Here, the engine will traverse: <html><body><p>Hello<b>World

Style Resolution

For each element, the engine finds the matched CSS rules from the CSSOM and calculates the computed styles. These computed styles determine how an element will be displayed, including properties like font-size, color, margin, etc.

For the <p> tag, the rendering engine will look up the styles from the CSSOM, like color: blue; font-size: 16px;. For the <b> tag, it will check for properties like font-weight: bold;.

CSS:

p { color: blue; font-size: 16px; }
b { font-weight: bold; }

Computed Styles for <p>:

  • color: blue
  • font-size: 16px

Computed Styles for <b>:

  • font-weight: bold

Node Filtering

Invisible nodes are skipped during the Render Tree creation. This includes elements with display: none, <script>, <meta>, and other non-visual elements.

<div style="display: none;">Hidden Content</div>

The browser will not include this node in the Render Tree because it has display: none, even if it’s in the DOM.

Render Object Creation

For each visible element (those that will be painted on the screen), the engine creates a Render Object. These objects represent the layout and style of the elements in a way that can be used by the browser’s layout and painting phases.

Render Objects can be:

  • RenderBlock (for block-level elements like <div>, <p>)
  • RenderInline (for inline elements like <span>, <b>)

These objects are then arranged into the Render Tree, which mirrors the visual hierarchy of the document.

<html>
  <body>
    <p>Hello <b>World</b></p>
  </body>
</html>

In the Render Tree:

RenderRoot
└── RenderBody (block)
    └── RenderParagraph (block)
        ├── RenderText("Hello")
        └── RenderInline("World", bold)
  • RenderBody is the parent node of RenderParagraph
  • RenderParagraph is the parent of the text node “Hello” and the inline RenderInline node for <b>
  • RenderInline(“World”, bold) indicates that “World” is an inline element with bold styling applied

Final Steps

Once the Render Tree is complete, the browser uses it in the layout phase to determine the positions and sizes of the elements.
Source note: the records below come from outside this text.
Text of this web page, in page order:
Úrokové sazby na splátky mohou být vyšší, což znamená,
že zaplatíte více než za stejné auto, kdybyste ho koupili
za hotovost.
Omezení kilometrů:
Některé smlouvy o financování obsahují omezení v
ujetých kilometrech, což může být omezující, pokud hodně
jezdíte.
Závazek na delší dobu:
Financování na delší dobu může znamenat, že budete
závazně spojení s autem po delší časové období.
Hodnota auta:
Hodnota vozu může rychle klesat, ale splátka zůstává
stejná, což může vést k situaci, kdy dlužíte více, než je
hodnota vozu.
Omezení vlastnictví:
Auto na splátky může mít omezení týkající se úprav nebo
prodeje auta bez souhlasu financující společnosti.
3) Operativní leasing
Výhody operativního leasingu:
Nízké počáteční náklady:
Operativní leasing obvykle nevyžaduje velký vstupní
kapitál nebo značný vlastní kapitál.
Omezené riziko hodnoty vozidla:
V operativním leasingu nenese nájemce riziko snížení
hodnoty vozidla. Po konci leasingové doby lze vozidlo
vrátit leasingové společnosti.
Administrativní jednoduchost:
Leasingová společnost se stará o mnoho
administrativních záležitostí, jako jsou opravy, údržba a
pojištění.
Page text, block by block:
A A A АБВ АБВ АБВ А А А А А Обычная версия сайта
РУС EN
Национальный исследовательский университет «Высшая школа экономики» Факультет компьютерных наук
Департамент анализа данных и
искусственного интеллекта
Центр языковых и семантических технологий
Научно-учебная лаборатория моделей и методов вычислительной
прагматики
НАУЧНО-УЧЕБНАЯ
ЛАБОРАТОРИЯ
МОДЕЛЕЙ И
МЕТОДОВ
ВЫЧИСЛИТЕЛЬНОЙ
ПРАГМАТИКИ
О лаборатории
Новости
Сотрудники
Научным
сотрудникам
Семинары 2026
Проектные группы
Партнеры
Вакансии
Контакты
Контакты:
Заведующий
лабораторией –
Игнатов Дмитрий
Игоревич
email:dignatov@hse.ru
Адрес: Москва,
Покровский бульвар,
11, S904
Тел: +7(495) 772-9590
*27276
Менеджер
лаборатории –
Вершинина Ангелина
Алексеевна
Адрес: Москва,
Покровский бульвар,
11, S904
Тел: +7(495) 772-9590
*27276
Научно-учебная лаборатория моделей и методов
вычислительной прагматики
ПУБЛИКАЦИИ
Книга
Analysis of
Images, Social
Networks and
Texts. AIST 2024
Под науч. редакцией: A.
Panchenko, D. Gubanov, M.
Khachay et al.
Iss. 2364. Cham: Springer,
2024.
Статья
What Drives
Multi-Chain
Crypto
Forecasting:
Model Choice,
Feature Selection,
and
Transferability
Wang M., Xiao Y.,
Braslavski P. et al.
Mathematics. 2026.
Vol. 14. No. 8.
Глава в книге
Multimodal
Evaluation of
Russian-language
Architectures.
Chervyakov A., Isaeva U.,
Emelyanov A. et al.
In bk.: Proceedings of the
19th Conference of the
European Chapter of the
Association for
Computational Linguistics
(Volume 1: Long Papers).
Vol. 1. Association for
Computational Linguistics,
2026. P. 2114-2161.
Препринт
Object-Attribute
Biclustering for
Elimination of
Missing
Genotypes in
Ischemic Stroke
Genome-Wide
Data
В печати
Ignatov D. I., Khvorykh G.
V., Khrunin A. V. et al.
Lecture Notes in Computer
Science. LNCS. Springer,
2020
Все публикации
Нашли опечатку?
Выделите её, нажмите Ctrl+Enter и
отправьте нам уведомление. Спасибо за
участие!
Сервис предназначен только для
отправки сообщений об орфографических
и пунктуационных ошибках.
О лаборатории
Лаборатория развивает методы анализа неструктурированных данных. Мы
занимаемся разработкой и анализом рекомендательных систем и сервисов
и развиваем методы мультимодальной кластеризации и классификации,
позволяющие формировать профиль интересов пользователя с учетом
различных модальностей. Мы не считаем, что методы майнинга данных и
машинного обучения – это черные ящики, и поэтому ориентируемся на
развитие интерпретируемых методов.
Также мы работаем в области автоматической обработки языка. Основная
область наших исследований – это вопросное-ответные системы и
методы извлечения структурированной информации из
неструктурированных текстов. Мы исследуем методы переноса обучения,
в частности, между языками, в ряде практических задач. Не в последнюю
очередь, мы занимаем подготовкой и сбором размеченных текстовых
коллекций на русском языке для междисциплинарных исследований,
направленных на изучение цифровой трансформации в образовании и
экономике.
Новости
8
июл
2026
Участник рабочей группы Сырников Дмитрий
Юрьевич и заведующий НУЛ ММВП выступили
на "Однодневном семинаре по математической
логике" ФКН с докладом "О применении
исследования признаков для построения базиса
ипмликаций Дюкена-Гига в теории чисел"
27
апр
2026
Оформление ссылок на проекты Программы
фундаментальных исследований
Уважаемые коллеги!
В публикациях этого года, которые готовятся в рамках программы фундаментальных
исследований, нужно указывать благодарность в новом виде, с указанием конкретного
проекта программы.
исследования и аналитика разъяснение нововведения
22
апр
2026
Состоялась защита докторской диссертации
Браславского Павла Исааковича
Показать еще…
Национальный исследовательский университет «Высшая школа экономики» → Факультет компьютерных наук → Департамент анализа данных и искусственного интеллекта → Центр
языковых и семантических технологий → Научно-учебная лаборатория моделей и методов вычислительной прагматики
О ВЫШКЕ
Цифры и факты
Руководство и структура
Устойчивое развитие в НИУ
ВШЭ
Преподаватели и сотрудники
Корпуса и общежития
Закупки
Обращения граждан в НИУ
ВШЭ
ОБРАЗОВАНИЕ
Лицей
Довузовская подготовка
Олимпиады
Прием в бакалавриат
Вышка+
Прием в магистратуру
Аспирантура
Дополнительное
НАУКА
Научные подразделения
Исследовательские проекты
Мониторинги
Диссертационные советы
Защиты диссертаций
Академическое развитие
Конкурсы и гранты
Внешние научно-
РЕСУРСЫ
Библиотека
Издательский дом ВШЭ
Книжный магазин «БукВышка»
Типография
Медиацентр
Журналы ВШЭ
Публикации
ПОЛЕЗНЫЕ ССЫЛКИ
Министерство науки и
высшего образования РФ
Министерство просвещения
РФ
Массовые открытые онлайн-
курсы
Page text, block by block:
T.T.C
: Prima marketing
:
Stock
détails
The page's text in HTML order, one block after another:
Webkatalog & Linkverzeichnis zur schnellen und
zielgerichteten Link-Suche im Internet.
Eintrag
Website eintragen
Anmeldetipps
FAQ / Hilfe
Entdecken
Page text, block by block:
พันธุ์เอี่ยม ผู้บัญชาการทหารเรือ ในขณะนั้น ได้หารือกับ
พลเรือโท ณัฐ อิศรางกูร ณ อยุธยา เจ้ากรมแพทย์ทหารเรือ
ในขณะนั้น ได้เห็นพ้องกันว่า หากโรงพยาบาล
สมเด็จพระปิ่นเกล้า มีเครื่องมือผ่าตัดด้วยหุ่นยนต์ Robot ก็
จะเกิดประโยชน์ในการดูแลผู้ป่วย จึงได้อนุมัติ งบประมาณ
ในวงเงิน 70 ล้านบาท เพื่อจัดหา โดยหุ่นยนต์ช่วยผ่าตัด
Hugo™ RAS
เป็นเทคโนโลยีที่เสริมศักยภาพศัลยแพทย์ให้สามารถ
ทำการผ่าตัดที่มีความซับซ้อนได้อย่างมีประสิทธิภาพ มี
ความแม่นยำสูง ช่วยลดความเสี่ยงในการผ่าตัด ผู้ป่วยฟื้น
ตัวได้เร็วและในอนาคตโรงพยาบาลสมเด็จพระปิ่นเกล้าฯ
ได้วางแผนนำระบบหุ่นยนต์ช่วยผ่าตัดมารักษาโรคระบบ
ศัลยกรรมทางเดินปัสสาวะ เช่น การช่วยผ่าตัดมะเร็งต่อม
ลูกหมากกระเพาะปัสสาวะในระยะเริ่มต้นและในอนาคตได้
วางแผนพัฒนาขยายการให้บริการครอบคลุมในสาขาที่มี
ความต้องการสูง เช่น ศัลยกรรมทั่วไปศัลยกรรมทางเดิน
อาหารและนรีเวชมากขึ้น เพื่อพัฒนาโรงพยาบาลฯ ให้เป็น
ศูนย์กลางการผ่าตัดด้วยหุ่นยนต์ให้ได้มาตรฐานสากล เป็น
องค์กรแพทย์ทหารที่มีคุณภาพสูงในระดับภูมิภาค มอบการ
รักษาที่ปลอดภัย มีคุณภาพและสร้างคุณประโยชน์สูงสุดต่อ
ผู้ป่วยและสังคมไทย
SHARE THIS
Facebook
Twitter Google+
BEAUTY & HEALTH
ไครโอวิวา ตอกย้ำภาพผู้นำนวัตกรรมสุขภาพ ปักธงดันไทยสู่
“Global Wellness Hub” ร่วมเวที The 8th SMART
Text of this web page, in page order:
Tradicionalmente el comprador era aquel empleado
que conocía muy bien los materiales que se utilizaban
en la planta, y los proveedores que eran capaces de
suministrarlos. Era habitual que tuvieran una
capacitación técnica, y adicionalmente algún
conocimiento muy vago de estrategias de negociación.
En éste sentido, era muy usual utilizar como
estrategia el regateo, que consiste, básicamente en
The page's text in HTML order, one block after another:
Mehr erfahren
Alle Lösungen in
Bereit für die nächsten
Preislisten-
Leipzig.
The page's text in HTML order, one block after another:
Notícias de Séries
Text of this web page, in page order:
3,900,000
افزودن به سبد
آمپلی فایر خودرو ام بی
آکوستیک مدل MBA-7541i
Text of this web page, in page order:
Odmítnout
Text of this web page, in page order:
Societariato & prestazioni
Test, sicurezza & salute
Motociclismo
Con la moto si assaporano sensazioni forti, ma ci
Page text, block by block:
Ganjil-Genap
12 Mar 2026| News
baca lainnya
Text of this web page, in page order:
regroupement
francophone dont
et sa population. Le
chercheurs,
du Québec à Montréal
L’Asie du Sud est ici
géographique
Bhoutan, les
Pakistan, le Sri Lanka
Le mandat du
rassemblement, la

After that, the paint phase is triggered, where the browser paints the actual pixels on the screen according to the computed styles and layout.

Structure of the Render Tree

Example HTML:

<body>
  <p>Hello <b>World</b></p>
</body>

Example CSS:

p { color: blue; font-size: 16px; }
b { font-weight: bold; }

Render Tree (Simplified):

RenderRoot
└── RenderBody (block)
    └── RenderParagraph (block)
        ├── RenderText("Hello")
        └── RenderInline("World", bold)

Each render object contains:

  • Style data (color, size, font)
  • Geometry info (width, height, position)
  • Display type (block, inline, flex)
  • Layer info (for compositing)

Render Tree Properties

  • Purpose: Direct input for layout and painting phases
  • Structure: Mirrors DOM but only visible nodes, each with computed styles
  • Dynamic: Updates when DOM or CSSOM changes

Relationship Between DOM, CSSOM, and Render Tree

StageStructurePurposeIncludes Hidden Elements?
1DOMRepresents HTML structure/contentYes
2CSSOMRepresents style rules and cascadesYes
3Render TreeCombines DOM + CSSOM for visual renderingNo

Building Pipeline Summary

HTML + CSS

HTML Parser → DOM Tree
CSS Parser → CSSOM Tree

Combine → Render Tree

Layout → Paint → Composite → Display

Example in Action

HTML:

<body>
  <div class="card">
    <p>Hello <span>John</span></p>
  </div>
</body>

CSS:

.card { background: lightgray; padding: 10px; }
p { color: blue; }
span { font-weight: bold; }

DOM:

html
└── body
    └── div.card
        └── p
            ├── "Hello "
            └── span
                └── "John"

CSSOM:

.card { background: lightgray; padding: 10px; }
p { color: blue; }
span { font-weight: bold; }

Render Tree:

RenderBody
└── RenderBlock(div.card)
    └── RenderParagraph
        ├── RenderText("Hello ", color=blue)
        └── RenderInline(span, font-weight=bold)

Summary Comparison

ConceptRepresentsBuilt FromUsed ForVisible Elements Only?
DOMDocument structure/contentHTMLScripting, StructureNo
CSSOMStyling informationCSSStyle computationNo
Render TreeVisual representationDOM + CSSOMLayout + PaintingYes

Understanding these three data structures is fundamental to optimizing web performance. Minimizing DOM size, optimizing CSS selectors, and avoiding unnecessary reflows all stem from understanding how these structures work together to render the page.